Die Fortführung der Regentschaft eines Geschlechtes oder Adelshauses ist in aller Regel klar gegliedert. So ist in den meisten Fällen der erste männliche Nachkomme der natürliche Erbe der Macht. Meist tritt er diese nach dem Ableben des bis anhin aktuellen Regenten an.
Wie wird man zum Prinzen?
Dabei ist es nicht nur gewünscht, sondern auch für den Prinzen selbst von größtem Vorteil, wenn er die Amtsgeschäfte schon vor deren Übernahme kennenlernt. Da es sich dabei meist um repräsentative Arbeiten handelt, wird er von Kindesbeinen an in die Eigenheiten des Protokolls eingewiesen.
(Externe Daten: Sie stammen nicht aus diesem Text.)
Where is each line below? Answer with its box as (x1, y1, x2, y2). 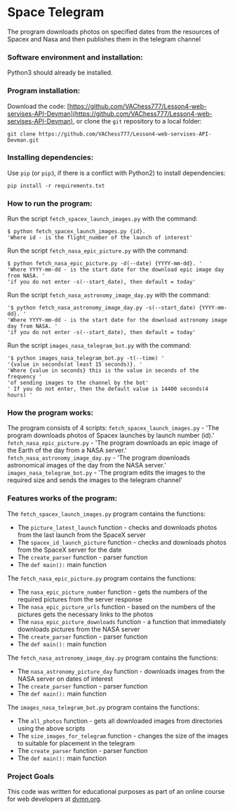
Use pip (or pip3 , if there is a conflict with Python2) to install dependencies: (7, 168, 226, 177)
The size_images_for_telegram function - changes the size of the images (17, 731, 229, 740)
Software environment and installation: (7, 52, 143, 62)
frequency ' (7, 373, 42, 380)
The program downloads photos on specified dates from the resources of (7, 27, 220, 36)
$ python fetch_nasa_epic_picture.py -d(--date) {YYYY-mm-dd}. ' (7, 260, 202, 267)
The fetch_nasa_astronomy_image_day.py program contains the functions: (7, 653, 219, 662)
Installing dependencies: (7, 152, 94, 162)
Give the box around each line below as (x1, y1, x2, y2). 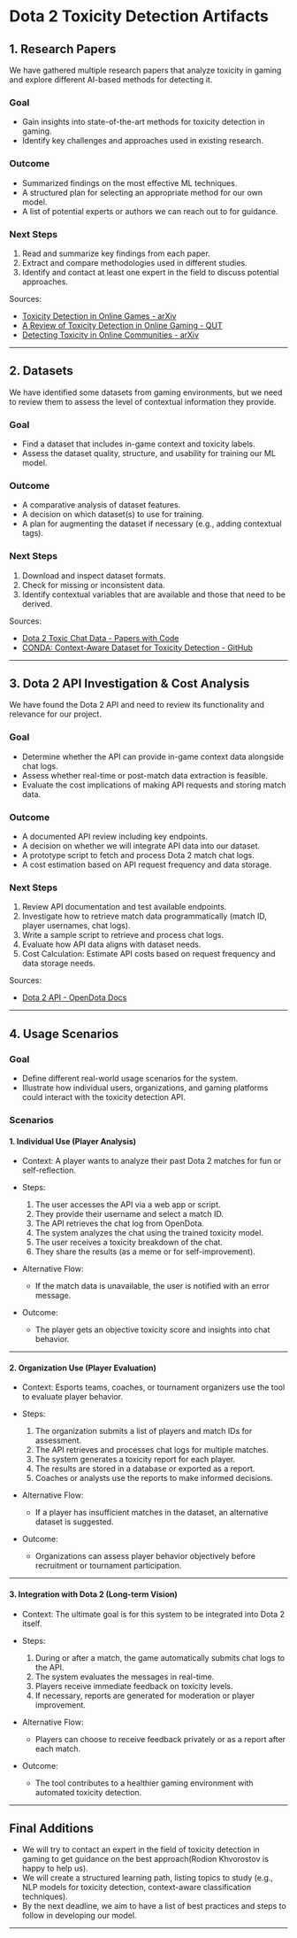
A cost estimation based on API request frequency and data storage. (21, 859, 272, 870)
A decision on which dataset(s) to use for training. (21, 509, 205, 520)
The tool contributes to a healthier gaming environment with (34, 1778, 254, 1788)
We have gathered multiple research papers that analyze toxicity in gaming (9, 65, 282, 75)
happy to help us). (21, 1863, 88, 1874)
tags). (21, 528, 44, 539)
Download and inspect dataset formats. (21, 570, 166, 581)
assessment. (34, 1435, 82, 1446)

Da dabei seine erziehenden Lakaien ihm, ihrem künftigen Regenten, schon alleine in dessen Anrede den höchsten Respekt und die ausgefeilteste Ehrerbietung zollen, gewöhnt er sich daran schnell und genießt es meist in vollen Zügen. So entwickelt sich seine Persönlichkeit ganz klar, zielgerichtet und sauber.
das Interesse eines Hauses
Damit wird auch sehr schnell klar, weshalb es die meisten Adelshäuser als äußerst sinnvoll empfinden, und es ihre Geschäftsordnungen auch klar vorschreiben, mit wem sich der Prinz dereinst zu vermählen hat. Dies hat nichts mit Romantik zu tun, sondern mit den Interessen des Hauses. Dieses besteht logischerweise darin, einerseits den eigenen Bestand in die Zukunft hinein zu sichern und im selben Schachzug bestenfalls die Einflusssphäre zu erweitern. Dies geht natürlich nur mit Humanmaterial aus einer anderen Linie oder noch besser eines anderen Geschlechtes. Der Rang innerhalb der Adelshierarchien ist dabei von großer Bedeutung.
die Prinzessin
So wird eine Prinzessin aus einem ranghöheren Haus selbstverständlich bevorzugt. Und da eine Prinzessin bereits ab ihrer Geburt heiß umschwärmt ist, weiß der Regent meist schon zum 10. Geburtstag des Prinzen (oder noch früher), wen dieser irgendwann ehelichen wird. Die Prinzessin hat bis dahin eine ebenso geschliffene blaublütige (Aus-)Bildung genossen und ist so ihrem Gemahl vom ersten Tag ihrer gemeinsamen Zukunft an eine ebenbürtige Partnerin, die das Haus mit ihrer Anmut und Disziplin ziert und ehrt und nicht in Verruf bringt.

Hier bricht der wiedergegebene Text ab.